KANBrief 3/19

Nanomatériaux et prévention

Fibres de dioxyde de titane© BAuA, Partikellabor

Bien que les nanomatériaux ne présentent pas de toxicité nouvelle particulière, la libération de nano-poussières peut néanmoins entraîner des risques sur le lieu de travail. Une classification de ces matériaux permet de définir des mesures de protection efficaces. Une attention particulière doit être accordée aux matériaux qui, durant leur cycle de vie, libèrent des poussières de fibres respirables bio-persistantes.

Établie il y a une quinzaine d’années, l’hypothèse d’une toxicité particulière des nanomatériaux ne s’est pas trouvée confirmée par les vastes études menées à ce sujet. Les risques pour la santé au travail liés aux nanomatériaux peuvent être plutôt décrits à l’aide des principes classiques de la toxicologie des substances et des particules. Cela a servi de base à une approche prévoyant une classification réglementaire, publiée dans la notification BekGS 527 du Comité allemand pour les substances dangereuses. Cette approche a été reprise en 2018 par l’Organisation mondiale de la Santé (OMS) dans un guide portant sur les nanomatériaux et la santé des travailleurs2. Cette classification, qui peut s’appliquer également à d’autres matériaux, fait la distinction entre :

  • les matériaux qui libèrent des poussières granulaires bio-persistantes (matériaux PGB) respirables,
  • les matériaux qui libèrent des poussières fibreuses respirables bio-persistantes (“fibres OMS”),
  • les matériaux présentant une toxicité spécifique (chimique) résultant, entre autres, de la libération d’ions dans le corps.

Évaluation des risques

Concernant les matériaux PGB, les vastes avancées toxicologiques permettent aujourd’hui de définir des mesures de prévention différenciées. La valeur limite pour la poussière généralement applicable est de 1,25 mg/m³. Elle se réfère à des microparticules compactes d’une densité de 2,5 g/cm³1. Pour les nanomatériaux PGB, qui libèrent généralement des agglomérats de particules plus légers et poreux, le Comité pour les substances dangereuses2 recommande une valeur de 0,5 mg/m³ comme critère d’évaluation de l’efficacité des mesures prises en matière de SST. En règle générale, il est possible de respecter fiablement cette valeur en appliquant les exigences de protection de l’ordonnance allemande sur les substances dangereuses concernant celles qui se présentent sous forme de particules.

Les matériaux qui libèrent des poussières fibreuses respirables et bio-persistantes constituent en revanche un véritable défi pour la prévention, comme l’illustre le problème de l’amiante qui, en Allemagne, n’est toujours pas résolu, 25 ans après l’interdiction de cette substance.
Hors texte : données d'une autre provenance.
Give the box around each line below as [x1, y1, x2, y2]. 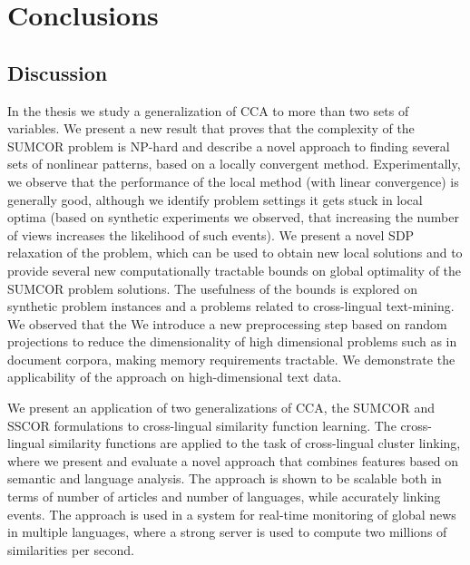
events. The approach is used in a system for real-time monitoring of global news [7, 504, 456, 523]
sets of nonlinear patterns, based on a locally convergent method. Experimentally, [7, 154, 461, 173]
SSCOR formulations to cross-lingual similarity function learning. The [7, 415, 397, 434]
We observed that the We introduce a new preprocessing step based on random [7, 314, 447, 333]
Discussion [7, 58, 108, 86]
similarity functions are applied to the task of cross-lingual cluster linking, [48, 433, 461, 453]
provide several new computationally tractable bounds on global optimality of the [7, 260, 462, 279]
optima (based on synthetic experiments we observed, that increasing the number [7, 208, 459, 227]
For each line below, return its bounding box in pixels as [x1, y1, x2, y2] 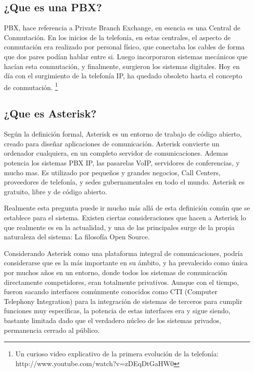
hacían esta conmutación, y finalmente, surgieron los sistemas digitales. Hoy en [4, 61, 240, 71]
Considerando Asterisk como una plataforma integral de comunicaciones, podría [4, 248, 243, 258]
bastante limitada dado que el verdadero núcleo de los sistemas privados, [4, 315, 221, 325]
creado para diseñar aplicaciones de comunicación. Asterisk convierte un [4, 138, 220, 148]
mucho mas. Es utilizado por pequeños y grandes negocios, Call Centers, [4, 167, 221, 177]
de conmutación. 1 [4, 80, 58, 92]
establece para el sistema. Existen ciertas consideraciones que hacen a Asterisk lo [4, 212, 246, 222]
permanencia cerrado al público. [4, 325, 100, 335]
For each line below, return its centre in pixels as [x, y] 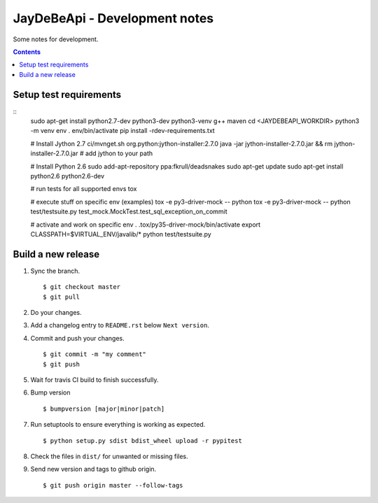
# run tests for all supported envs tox [84, 189]
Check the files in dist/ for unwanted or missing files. [109, 456]
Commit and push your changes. [78, 338]
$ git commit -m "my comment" [95, 354]
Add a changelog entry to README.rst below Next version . [120, 325]
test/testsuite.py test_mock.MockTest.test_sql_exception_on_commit [129, 212]
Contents [27, 52]
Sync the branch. [55, 271]
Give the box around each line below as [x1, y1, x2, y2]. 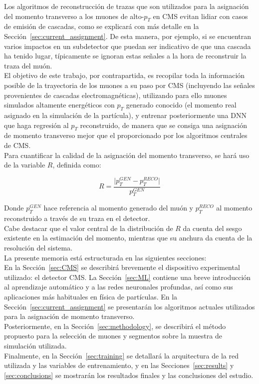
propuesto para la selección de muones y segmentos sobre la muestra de [4, 330, 222, 341]
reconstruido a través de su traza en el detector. [4, 213, 150, 223]
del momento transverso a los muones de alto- [4, 10, 144, 21]
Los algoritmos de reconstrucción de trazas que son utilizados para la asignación [4, 1, 249, 11]
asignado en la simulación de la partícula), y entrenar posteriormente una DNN [4, 109, 247, 120]
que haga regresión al [4, 119, 69, 130]
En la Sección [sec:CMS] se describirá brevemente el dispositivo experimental [4, 262, 240, 272]
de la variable [4, 159, 45, 170]
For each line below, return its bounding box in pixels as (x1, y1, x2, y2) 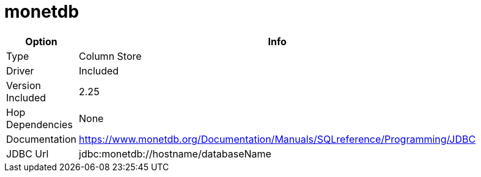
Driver (6, 64, 34, 77)
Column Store (79, 49, 142, 62)
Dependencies (6, 118, 73, 131)
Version (6, 79, 41, 92)
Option (25, 35, 57, 48)
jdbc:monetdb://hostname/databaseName (79, 147, 271, 160)
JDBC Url (6, 147, 49, 160)
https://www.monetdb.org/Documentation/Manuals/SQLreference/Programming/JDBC (79, 132, 476, 145)
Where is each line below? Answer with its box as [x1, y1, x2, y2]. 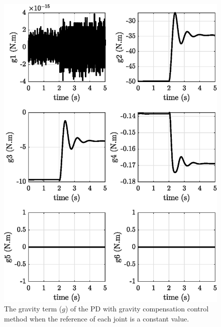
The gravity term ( [4, 303, 62, 314]
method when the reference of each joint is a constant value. [4, 313, 189, 323]
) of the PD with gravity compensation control [65, 303, 209, 314]
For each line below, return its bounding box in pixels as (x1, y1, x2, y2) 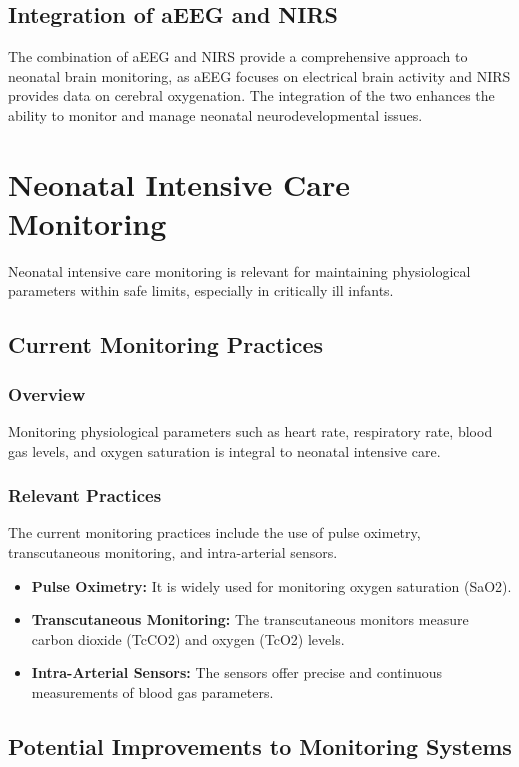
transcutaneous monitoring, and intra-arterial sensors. (8, 542, 338, 563)
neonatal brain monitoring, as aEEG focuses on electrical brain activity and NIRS (8, 65, 511, 86)
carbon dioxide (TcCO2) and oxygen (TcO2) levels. (31, 628, 345, 649)
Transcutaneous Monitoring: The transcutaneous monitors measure (31, 609, 469, 630)
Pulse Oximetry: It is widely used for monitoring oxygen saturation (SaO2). (31, 575, 512, 596)
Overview (8, 381, 86, 406)
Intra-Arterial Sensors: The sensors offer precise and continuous (31, 662, 443, 683)
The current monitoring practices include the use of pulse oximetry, (8, 522, 421, 543)
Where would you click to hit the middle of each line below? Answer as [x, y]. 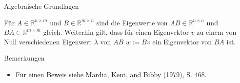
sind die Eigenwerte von [132, 22]
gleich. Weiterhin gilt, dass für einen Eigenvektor [116, 32]
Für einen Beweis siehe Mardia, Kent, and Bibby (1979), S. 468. [111, 74]
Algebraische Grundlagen [41, 6]
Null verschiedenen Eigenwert [48, 41]
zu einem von [217, 32]
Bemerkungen [24, 58]
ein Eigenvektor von [182, 41]
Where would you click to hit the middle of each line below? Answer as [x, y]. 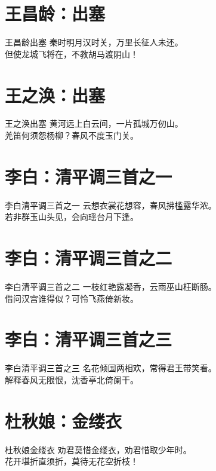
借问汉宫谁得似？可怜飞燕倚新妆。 [72, 298]
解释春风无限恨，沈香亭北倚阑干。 [72, 379]
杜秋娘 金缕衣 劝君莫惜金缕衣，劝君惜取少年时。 [98, 449]
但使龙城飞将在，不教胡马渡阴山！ [72, 53]
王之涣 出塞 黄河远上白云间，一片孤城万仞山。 [94, 123]
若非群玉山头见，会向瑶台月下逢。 [72, 217]
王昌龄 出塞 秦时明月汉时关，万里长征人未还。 [94, 42]
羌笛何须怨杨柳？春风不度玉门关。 [72, 135]
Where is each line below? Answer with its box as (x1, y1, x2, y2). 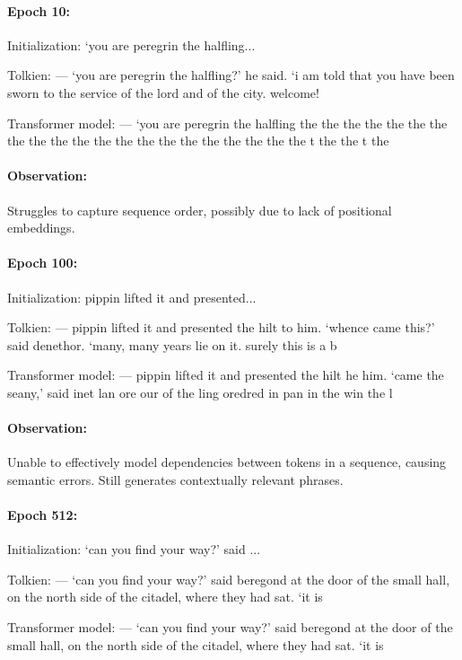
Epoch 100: (7, 253, 78, 272)
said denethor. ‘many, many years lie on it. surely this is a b (7, 335, 337, 354)
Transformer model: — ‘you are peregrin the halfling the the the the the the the (7, 113, 448, 132)
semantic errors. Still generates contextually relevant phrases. (7, 470, 344, 488)
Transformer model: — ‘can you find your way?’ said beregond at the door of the (7, 618, 453, 637)
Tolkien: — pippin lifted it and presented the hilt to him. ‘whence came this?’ (7, 318, 435, 337)
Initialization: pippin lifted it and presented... (7, 287, 257, 306)
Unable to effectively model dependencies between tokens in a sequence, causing (7, 453, 447, 471)
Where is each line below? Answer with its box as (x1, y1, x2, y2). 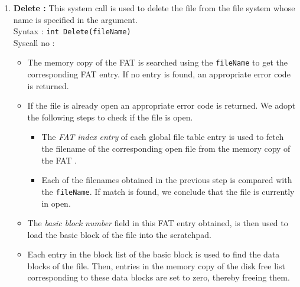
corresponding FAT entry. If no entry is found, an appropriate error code (27, 68, 291, 80)
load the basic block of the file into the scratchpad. (27, 228, 211, 240)
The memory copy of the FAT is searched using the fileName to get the (27, 56, 288, 69)
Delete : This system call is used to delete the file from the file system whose (13, 2, 295, 14)
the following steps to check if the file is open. (27, 110, 193, 123)
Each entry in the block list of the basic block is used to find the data (27, 248, 280, 260)
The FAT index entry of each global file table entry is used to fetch (41, 131, 284, 143)
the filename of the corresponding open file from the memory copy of (41, 142, 291, 155)
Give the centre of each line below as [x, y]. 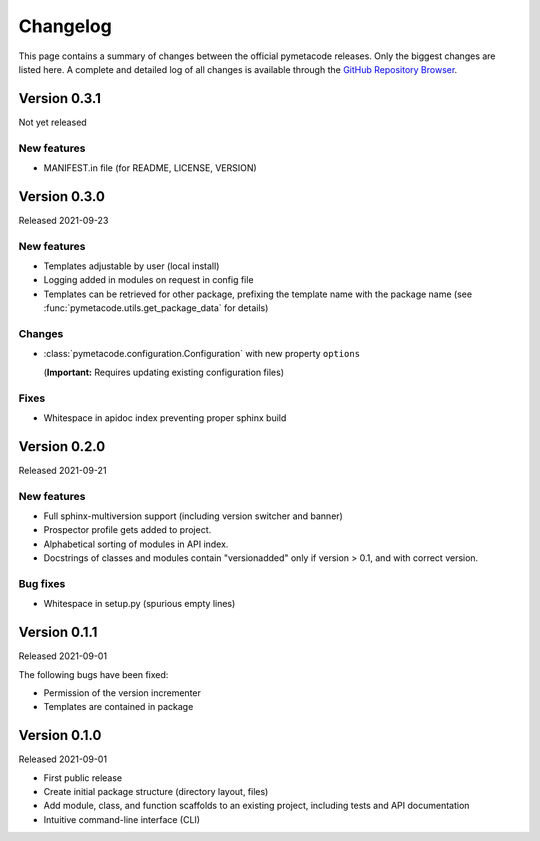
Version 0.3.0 [61, 196]
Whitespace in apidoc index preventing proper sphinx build [165, 417]
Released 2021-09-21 [62, 470]
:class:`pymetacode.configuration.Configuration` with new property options [201, 354]
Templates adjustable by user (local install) [131, 266]
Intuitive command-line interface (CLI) [121, 819]
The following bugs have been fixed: [93, 674]
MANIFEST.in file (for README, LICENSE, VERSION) [150, 167]
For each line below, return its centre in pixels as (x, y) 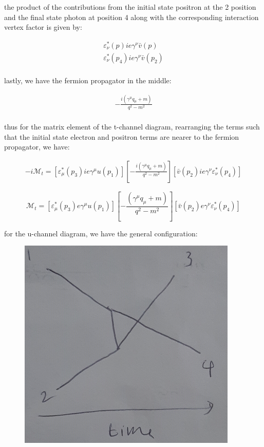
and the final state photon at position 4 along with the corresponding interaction (131, 17)
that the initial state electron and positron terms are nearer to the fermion (122, 136)
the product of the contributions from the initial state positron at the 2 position (130, 7)
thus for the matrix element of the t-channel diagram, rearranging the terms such (132, 127)
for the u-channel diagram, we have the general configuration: (101, 233)
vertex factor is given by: (43, 27)
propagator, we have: (37, 147)
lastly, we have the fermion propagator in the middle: (88, 80)
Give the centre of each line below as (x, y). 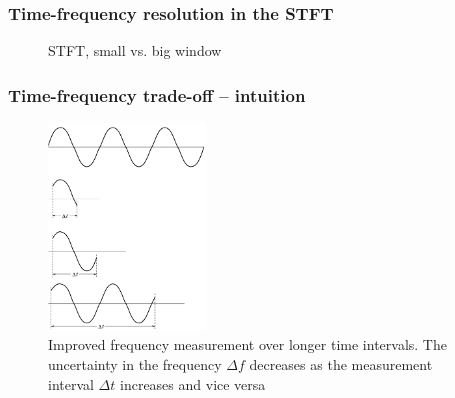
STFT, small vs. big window (135, 50)
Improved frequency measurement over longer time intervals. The (247, 344)
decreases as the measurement (341, 364)
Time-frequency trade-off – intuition (157, 94)
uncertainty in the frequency (135, 364)
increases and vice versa (193, 383)
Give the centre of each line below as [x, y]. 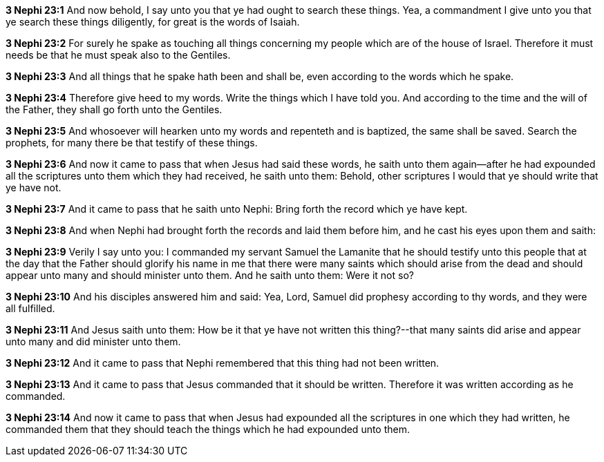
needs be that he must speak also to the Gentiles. [118, 55]
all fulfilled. [30, 308]
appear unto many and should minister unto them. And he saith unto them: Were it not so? [210, 275]
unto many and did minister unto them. [93, 341]
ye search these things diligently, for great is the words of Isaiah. [153, 22]
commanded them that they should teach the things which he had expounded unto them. [208, 429]
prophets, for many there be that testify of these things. [132, 143]
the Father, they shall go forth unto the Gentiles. [114, 109]
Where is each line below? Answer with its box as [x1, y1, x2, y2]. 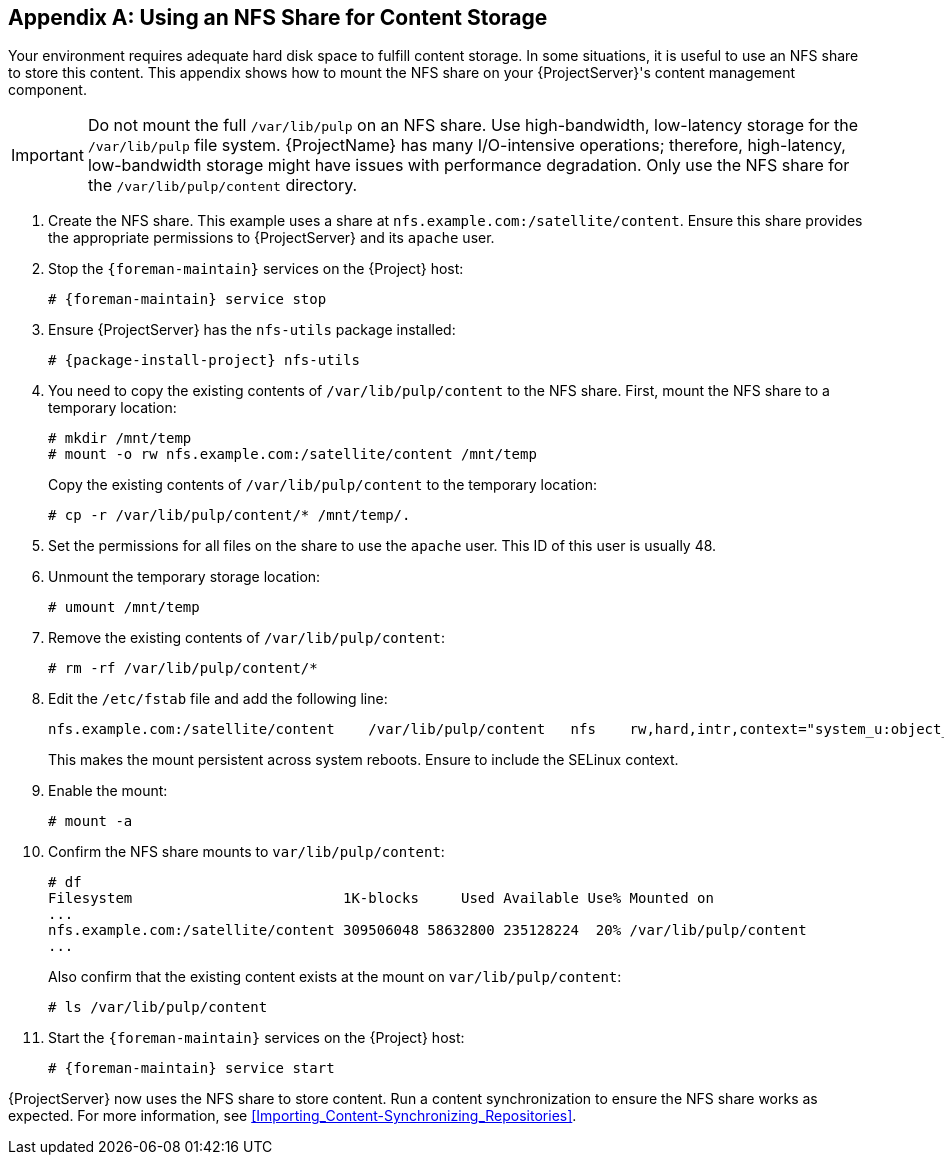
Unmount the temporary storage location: [48, 568, 321, 586]
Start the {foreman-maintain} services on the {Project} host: [48, 1029, 465, 1047]
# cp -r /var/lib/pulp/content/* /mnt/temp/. [48, 507, 411, 524]
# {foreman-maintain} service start [48, 1060, 335, 1077]
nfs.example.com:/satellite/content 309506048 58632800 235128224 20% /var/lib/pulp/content [48, 922, 807, 939]
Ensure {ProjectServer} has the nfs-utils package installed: [48, 321, 456, 339]
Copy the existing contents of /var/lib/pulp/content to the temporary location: [48, 476, 597, 494]
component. [8, 81, 87, 99]
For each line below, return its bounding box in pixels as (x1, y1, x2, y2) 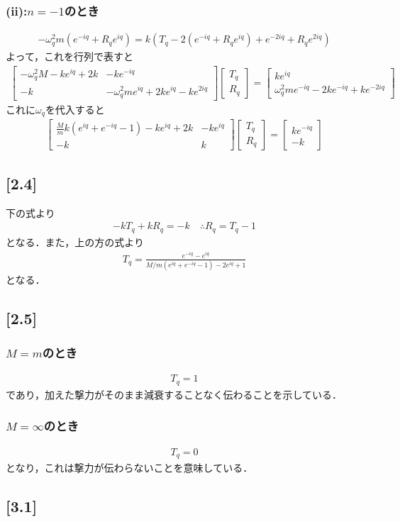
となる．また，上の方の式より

La toxicité, par rapport à la masse de matériau inhalée, est de plusieurs fois supérieure à celle des matériaux PGB, avec des variations importantes en fonction de la biopersistance. De toute évidence, la rigidité des fibres inhalées est un autre élément important. Les fibres extrêmement fines présentent donc plutôt des propriétés semblables à celles des PGB. S’ajoutent des différences notables quant à la pulvérulence des différents matériaux. Lors de la définition de mesures de protection, il faudra donc tenir compte d’une large fourchette de risques qui, dans le plus défavorable des cas (comme pour l’amiante) peut éventuellement conduire à une restriction légale de l’utilisation pour certains domaines.

Dans le cas des matériaux présentant une toxicité spécifique, la composition chimique est l’élément déterminant du profil d’action. Les valeurs limites d’exposition sur le lieu de travail et les mesures de protection peuvent donc être assimilées à celles des “matériaux-mères” de composition identique.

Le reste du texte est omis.